◆ Problem statement:
Where the records below show a line containing "Metallica [36, 173]", start copying; end with the line containing "Dateneingang ins interne", and copy it too.

[Stored dataset items]
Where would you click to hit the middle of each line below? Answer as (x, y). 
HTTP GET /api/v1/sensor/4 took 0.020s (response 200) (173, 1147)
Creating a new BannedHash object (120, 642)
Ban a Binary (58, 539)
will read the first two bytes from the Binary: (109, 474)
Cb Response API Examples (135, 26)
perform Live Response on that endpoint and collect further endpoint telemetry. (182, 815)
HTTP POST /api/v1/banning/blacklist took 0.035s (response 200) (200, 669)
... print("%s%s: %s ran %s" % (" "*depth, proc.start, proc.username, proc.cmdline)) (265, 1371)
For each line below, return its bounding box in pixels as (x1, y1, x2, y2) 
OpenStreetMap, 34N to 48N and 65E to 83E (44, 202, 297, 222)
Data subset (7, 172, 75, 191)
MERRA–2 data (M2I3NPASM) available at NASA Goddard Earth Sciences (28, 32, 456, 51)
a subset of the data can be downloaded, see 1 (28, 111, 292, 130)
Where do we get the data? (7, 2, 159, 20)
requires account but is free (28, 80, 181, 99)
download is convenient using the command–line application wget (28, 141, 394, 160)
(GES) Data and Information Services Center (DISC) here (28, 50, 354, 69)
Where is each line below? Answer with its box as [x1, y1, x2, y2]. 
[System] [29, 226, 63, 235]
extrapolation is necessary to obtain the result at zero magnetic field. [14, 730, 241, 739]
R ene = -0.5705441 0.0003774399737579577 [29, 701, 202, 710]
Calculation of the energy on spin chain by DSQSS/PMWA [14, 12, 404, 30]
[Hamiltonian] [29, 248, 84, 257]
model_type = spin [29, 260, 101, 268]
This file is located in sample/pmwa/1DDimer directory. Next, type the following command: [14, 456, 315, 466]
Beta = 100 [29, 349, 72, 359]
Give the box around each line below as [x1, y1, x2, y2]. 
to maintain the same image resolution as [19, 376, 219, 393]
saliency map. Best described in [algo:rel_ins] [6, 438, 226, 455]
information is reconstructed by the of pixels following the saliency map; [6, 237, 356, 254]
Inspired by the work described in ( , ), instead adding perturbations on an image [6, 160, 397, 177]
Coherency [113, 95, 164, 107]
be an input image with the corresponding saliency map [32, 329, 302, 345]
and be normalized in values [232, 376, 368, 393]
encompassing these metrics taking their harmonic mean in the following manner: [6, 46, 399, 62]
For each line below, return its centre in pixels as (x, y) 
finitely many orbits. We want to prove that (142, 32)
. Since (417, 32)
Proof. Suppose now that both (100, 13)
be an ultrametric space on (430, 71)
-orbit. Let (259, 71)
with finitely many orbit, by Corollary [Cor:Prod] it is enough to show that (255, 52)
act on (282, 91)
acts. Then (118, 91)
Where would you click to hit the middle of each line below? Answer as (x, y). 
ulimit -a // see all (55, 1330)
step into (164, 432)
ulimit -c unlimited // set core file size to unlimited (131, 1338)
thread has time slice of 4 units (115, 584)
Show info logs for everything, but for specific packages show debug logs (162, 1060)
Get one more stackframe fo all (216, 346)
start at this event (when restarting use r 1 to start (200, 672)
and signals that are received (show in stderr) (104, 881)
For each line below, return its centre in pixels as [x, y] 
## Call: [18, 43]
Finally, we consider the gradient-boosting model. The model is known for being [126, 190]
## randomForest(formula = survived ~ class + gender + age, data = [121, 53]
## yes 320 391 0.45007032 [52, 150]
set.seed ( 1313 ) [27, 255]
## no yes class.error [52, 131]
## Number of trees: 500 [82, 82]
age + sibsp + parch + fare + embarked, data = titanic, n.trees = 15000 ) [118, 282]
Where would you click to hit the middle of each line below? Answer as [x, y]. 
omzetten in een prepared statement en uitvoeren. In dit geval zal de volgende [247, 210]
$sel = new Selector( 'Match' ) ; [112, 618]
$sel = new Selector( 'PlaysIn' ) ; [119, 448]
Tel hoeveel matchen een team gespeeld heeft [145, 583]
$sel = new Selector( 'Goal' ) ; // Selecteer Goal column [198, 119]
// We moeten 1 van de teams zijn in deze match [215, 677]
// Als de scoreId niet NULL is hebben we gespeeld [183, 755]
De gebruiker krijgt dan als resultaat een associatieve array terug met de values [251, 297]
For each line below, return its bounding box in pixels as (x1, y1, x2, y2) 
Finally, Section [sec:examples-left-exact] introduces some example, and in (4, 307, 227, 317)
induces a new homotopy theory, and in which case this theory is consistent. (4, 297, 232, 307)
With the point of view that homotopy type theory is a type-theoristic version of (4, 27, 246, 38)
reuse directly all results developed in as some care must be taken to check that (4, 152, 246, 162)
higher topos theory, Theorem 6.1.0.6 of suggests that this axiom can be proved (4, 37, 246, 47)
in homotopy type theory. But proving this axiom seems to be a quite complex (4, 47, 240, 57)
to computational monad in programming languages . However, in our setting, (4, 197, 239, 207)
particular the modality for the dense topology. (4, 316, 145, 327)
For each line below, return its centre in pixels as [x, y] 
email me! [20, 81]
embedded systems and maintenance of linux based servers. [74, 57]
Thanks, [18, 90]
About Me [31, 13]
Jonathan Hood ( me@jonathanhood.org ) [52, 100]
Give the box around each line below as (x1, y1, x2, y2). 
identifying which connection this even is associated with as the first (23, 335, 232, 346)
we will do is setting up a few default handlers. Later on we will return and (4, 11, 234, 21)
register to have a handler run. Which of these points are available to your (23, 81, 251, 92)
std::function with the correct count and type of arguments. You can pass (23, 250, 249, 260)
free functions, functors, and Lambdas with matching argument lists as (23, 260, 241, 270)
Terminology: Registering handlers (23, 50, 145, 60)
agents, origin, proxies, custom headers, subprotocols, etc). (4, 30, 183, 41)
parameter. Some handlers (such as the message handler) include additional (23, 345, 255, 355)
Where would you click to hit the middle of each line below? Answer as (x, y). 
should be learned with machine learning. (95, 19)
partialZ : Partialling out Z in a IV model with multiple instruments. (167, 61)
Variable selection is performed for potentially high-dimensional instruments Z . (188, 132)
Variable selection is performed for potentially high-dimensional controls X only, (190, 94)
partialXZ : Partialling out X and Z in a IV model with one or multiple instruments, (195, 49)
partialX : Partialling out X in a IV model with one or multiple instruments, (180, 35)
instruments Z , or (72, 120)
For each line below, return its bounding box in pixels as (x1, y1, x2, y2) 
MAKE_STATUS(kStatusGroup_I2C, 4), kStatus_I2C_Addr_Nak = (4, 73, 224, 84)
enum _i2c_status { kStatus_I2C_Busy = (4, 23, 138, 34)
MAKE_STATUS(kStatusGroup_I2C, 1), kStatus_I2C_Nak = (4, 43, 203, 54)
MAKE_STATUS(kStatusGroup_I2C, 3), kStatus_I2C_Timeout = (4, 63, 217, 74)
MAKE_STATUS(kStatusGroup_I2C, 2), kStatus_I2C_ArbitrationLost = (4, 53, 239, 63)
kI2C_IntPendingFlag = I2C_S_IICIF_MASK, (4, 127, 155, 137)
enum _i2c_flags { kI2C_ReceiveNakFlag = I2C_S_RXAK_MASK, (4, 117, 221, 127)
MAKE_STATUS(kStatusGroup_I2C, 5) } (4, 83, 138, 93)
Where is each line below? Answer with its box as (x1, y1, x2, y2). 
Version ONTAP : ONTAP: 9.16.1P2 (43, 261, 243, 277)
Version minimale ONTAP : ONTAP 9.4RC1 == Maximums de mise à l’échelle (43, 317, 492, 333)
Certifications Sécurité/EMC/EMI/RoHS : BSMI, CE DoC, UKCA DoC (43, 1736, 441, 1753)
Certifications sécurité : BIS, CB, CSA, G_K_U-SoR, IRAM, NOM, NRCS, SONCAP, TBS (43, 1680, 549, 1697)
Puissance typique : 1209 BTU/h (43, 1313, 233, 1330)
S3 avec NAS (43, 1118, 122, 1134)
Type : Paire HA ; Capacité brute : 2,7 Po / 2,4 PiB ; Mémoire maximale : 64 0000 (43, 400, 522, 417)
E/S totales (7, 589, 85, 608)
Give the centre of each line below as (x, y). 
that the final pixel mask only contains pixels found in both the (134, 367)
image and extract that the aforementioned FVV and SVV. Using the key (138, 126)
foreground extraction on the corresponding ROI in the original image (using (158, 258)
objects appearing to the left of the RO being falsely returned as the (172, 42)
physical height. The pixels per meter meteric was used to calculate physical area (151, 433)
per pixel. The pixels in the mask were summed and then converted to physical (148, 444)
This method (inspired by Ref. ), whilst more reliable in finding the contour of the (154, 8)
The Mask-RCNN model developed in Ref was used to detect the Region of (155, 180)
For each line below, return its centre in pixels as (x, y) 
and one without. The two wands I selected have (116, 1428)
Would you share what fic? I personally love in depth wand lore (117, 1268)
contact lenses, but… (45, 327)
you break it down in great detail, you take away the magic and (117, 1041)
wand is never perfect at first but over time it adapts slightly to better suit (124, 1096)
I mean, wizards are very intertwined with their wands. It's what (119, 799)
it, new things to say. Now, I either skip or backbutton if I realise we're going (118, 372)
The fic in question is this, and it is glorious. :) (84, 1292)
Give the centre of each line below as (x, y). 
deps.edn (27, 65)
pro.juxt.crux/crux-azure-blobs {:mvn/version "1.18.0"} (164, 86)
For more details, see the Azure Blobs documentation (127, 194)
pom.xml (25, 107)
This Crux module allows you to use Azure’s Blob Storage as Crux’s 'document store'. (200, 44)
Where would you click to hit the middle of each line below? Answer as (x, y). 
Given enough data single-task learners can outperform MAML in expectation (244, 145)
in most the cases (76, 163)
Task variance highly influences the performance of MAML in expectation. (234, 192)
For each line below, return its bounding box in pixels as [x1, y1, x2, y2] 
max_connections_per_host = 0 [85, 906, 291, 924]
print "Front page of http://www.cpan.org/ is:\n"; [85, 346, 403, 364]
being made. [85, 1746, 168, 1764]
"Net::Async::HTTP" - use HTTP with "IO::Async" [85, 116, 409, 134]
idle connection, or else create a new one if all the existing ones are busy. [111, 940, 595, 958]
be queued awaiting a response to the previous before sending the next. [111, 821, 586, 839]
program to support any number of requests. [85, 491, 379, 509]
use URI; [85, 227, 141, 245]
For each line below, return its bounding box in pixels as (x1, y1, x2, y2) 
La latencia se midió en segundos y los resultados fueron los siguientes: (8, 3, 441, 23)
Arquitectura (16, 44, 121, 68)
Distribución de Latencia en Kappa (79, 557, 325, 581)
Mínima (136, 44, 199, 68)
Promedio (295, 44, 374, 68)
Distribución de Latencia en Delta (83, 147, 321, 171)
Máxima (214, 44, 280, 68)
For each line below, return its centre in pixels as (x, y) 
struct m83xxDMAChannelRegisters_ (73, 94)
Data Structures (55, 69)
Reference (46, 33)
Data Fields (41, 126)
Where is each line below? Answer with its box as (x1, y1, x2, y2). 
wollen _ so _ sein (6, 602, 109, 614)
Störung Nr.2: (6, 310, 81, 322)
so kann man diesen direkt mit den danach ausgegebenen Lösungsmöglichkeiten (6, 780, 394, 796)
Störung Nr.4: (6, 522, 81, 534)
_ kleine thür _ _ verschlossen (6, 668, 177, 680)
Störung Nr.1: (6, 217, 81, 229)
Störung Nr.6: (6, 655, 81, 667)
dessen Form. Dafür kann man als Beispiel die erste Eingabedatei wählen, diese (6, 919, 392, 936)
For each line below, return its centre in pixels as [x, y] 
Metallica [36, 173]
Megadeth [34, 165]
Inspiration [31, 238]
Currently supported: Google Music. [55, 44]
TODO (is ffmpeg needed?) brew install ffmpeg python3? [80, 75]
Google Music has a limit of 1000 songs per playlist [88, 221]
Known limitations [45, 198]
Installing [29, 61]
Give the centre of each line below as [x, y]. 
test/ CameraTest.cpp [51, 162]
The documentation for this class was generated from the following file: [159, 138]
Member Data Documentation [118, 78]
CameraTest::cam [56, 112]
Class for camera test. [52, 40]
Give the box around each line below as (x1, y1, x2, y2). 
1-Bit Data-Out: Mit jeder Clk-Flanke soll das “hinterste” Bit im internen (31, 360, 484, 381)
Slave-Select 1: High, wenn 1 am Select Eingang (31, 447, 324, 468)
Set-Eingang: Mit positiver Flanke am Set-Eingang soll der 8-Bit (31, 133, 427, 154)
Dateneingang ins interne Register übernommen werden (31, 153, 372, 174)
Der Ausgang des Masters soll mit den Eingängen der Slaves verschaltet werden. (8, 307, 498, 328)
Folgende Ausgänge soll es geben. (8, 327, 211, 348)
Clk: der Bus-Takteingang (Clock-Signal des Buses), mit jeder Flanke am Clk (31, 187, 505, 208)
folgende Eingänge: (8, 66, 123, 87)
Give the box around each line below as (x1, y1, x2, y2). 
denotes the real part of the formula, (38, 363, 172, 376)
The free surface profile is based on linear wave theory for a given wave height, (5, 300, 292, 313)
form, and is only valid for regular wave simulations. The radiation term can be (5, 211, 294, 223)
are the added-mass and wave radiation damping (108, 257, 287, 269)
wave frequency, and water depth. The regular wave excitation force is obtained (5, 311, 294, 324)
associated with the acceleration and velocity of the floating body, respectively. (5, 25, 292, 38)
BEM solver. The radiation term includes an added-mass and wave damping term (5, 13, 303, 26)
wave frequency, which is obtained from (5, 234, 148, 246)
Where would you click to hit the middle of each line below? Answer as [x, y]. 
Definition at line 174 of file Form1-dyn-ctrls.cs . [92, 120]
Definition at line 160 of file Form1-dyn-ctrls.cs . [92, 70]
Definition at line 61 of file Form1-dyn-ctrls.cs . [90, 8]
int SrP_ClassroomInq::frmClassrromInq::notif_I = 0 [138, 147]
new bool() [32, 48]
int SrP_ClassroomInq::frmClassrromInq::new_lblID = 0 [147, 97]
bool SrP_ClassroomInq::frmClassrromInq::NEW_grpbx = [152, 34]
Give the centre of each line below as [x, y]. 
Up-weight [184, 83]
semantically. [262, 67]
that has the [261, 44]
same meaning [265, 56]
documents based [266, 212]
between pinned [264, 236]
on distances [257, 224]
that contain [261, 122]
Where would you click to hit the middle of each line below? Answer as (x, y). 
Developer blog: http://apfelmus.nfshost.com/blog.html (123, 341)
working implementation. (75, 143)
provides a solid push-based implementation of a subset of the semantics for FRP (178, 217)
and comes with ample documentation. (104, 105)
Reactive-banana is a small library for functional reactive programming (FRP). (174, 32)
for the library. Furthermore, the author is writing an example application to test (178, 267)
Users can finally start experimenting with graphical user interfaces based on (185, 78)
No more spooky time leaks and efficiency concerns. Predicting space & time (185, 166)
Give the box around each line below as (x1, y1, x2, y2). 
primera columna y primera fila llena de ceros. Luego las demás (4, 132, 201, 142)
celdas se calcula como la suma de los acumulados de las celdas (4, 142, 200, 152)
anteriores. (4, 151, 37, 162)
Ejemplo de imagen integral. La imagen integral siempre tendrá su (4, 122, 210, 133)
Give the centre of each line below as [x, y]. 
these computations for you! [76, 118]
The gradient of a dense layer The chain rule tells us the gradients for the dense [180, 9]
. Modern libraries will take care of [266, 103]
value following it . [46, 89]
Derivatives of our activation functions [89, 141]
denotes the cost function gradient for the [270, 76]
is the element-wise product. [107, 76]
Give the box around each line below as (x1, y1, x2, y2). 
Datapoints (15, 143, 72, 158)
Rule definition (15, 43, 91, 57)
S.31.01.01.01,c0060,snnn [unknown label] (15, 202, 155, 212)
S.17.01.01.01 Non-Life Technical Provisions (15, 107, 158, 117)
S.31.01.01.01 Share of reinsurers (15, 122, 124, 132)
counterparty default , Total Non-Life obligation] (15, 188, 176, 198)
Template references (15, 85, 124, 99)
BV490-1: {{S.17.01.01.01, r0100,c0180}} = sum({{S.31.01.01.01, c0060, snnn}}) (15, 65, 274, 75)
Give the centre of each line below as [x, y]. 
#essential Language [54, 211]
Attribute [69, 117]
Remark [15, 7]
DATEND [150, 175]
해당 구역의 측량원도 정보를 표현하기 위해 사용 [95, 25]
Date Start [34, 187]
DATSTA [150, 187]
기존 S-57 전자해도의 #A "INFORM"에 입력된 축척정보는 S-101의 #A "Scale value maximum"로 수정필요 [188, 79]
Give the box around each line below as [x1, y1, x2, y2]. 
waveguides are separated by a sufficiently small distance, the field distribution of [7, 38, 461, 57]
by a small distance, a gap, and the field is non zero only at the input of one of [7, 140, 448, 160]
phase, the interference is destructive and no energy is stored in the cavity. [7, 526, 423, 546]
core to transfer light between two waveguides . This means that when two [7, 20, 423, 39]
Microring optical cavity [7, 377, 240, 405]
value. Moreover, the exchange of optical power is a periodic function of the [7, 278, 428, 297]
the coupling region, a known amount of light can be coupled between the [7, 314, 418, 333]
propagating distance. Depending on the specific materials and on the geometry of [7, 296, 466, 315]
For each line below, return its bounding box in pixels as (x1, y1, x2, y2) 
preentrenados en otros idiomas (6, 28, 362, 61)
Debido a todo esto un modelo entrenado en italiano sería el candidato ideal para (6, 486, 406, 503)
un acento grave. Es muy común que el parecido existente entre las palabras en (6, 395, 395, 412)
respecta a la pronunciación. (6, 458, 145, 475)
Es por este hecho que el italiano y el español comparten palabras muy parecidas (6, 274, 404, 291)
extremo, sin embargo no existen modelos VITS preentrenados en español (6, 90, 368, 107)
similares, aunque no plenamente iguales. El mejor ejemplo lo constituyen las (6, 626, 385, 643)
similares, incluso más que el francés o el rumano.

◆ Reply to the task:
Metallica [36, 173]
Megadeth [34, 165]
Inspiration [31, 238]
Currently supported: Google Music. [55, 44]
TODO (is ffmpeg needed?) brew install ffmpeg python3? [80, 75]
Google Music has a limit of 1000 songs per playlist [88, 221]
Known limitations [45, 198]
Installing [29, 61]
Give the centre of each line below as [x, y]. 
test/ CameraTest.cpp [51, 162]
The documentation for this class was generated from the following file: [159, 138]
Member Data Documentation [118, 78]
CameraTest::cam [56, 112]
Class for camera test. [52, 40]
Give the box around each line below as (x1, y1, x2, y2). 
1-Bit Data-Out: Mit jeder Clk-Flanke soll das “hinterste” Bit im internen (31, 360, 484, 381)
Slave-Select 1: High, wenn 1 am Select Eingang (31, 447, 324, 468)
Set-Eingang: Mit positiver Flanke am Set-Eingang soll der 8-Bit (31, 133, 427, 154)
Dateneingang ins interne Register übernommen werden (31, 153, 372, 174)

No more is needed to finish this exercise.